The yield on the 10-year Treasury note dropped 6 basis points to 0.69% Wednesday morning. Investors continued to seek safety before any fiscal stimulus to offset the impact of the coronavirus materializes. President Donald Trump had pitched a 0% payroll tax rate, but CNBC reported that the White House is far from ready to roll out specific economic proposals. “Regardless of how equipped one might assume Capitol Hill is at determining and delivering a sufficient round of fiscal stimulus, the political process itself adds yet another level of uncertainty,” said Ian Lyngen, BMO’s head of U.S. rates.

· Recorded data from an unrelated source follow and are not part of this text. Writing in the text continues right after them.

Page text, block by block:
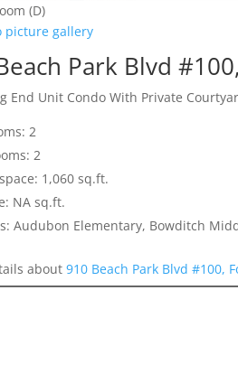
(D)
picture gallery
Park Blvd
End Unit Condo With Private
2
2
1,060 sq.ft.
NA sq.ft.
Audubon Elementary, Bowditch
about910 Beach Park Blvd #100,
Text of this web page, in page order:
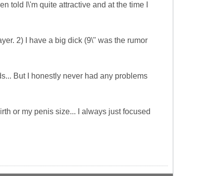
told I\'m quite attractive and at the time I
2) I have a big dick (9\" was the rumor
But I honestly never had any problems
or my penis size... I always just focused
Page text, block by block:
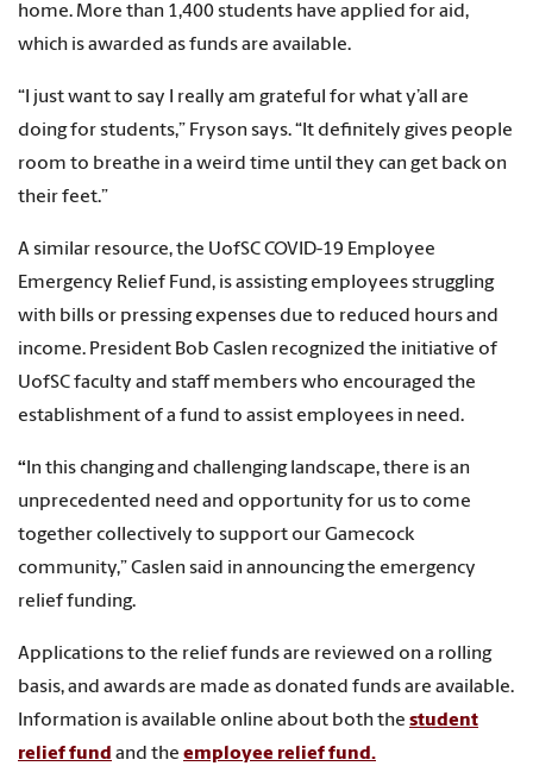
home. More than 1,400 students have applied for aid,
which is awarded as funds are available.
“I just want to say I really am grateful for what y’all are
doing for students,” Fryson says. “It definitely gives people
room to breathe in a weird time until they can get back on
their feet.”
A similar resource, the UofSC COVID-19 Employee
Emergency Relief Fund, is assisting employees struggling
with bills or pressing expenses due to reduced hours and
income. President Bob Caslen recognized the initiative of
UofSC faculty and staff members who encouraged the
establishment of a fund to assist employees in need.
“ In this changing and challenging landscape, there is an
unprecedented need and opportunity for us to come
together collectively to support our Gamecock
community,” Caslen said in announcing the emergency
relief funding.
Applications to the relief funds are reviewed on a rolling
basis, and awards are made as donated funds are available.
Information is available online about both the student
relief fund and the employee relief fund.
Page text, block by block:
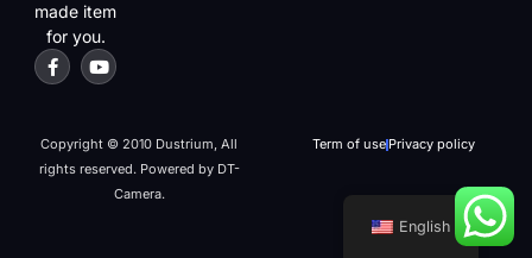
made item
for you.
Copyright © 2010 Dustrium, All
rights reserved. Powered by DT-
Camera.
Term of usePrivacy policy
English
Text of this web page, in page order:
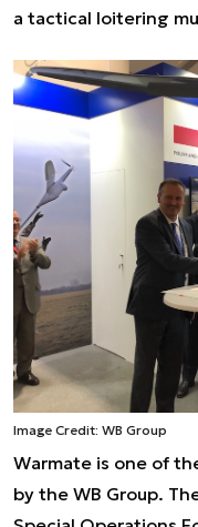
a tactical loitering
Image Credit: WB Group
Warmate is one of
by the WB Group.
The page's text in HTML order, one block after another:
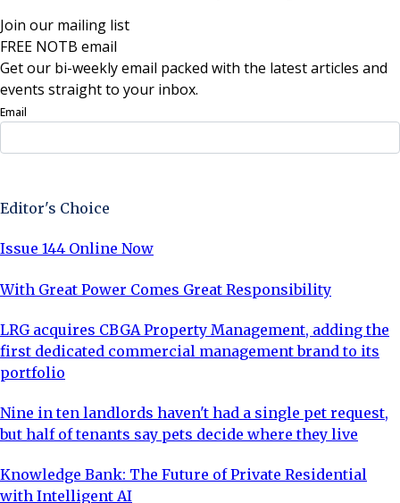
Join our mailing list
FREE NOTB email
Get our bi-weekly email packed with the latest articles and
events straight to your inbox.
Email
Editor's Choice
Issue 144 Online Now
With Great Power Comes Great Responsibility
LRG acquires CBGA Property Management, adding the
first dedicated commercial management brand to its
portfolio
Nine in ten landlords haven't had a single pet request,
but half of tenants say pets decide where they live
Knowledge Bank: The Future of Private Residential
with Intelligent AI
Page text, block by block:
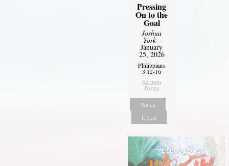
Pressing
On to the
Goal
Joshua
York-
January
25, 2026
Philippians
3:12-16
Sermon
Notes
Watch
Listen
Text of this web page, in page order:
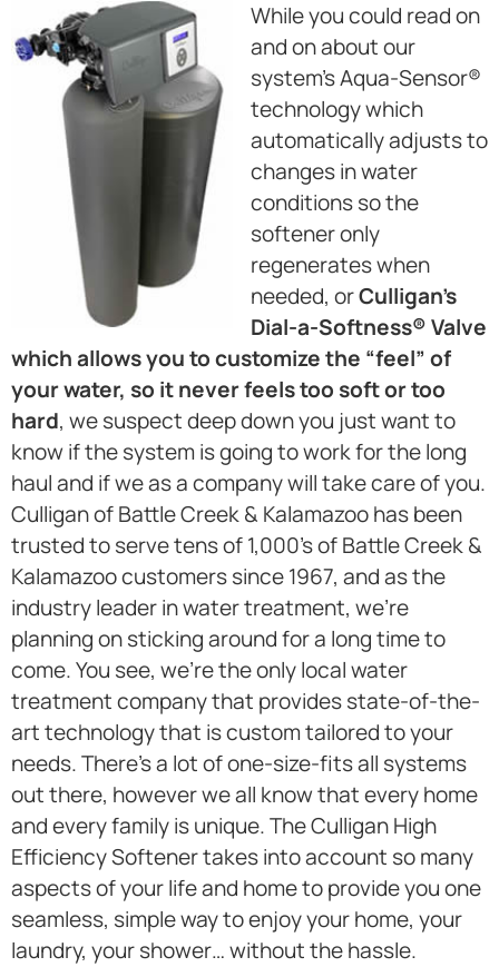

The benchmark Treasury yield tumbled to an all-time low of 0.32% on Monday amid stocks’ worst one-day sell-off since the financial crisis. – Li

7:24 am: Stocks set for sharp losses at the open, Dow poised to drop more than 600 points

In this market, it will come as no surprise that Wednesday is shaping up to be another volatile day on Wall Street. U.S. stock index futures are pointing to losses across the board at the open. All major averages are set to drop more than 2%, with the Dow Jones Industrial Average poised to open 693 points lower.

The leg lower comes after stocks roared back to life on Tuesday. After spending some of the day in negative territory, the Dow surged in the final hour of trading to post a gain of 1,167 points. Despite the quadruple digit gain, it only accounted for a little more than half of the 2,014 points the Dow shed on Monday.

Uncertainty continues to grip the Street. The yield on the U.S. 10-year Treasury is around 0.7%, and oil prices are under pressure again as tensions between powerhouse producers Saudi Arabia and Russia rise. On Wednesday the Bank of England cut its benchmark interest rate by half a percentage point, making it the latest central bank to try and quell some of the unease. – Stevens

– CNBC’s Peter Schacknow, Jeff Cox, Maggie Fitzgerald, Nate Rattner, Thomas Franck, John Melloy and Michael Bloom contributed reporting.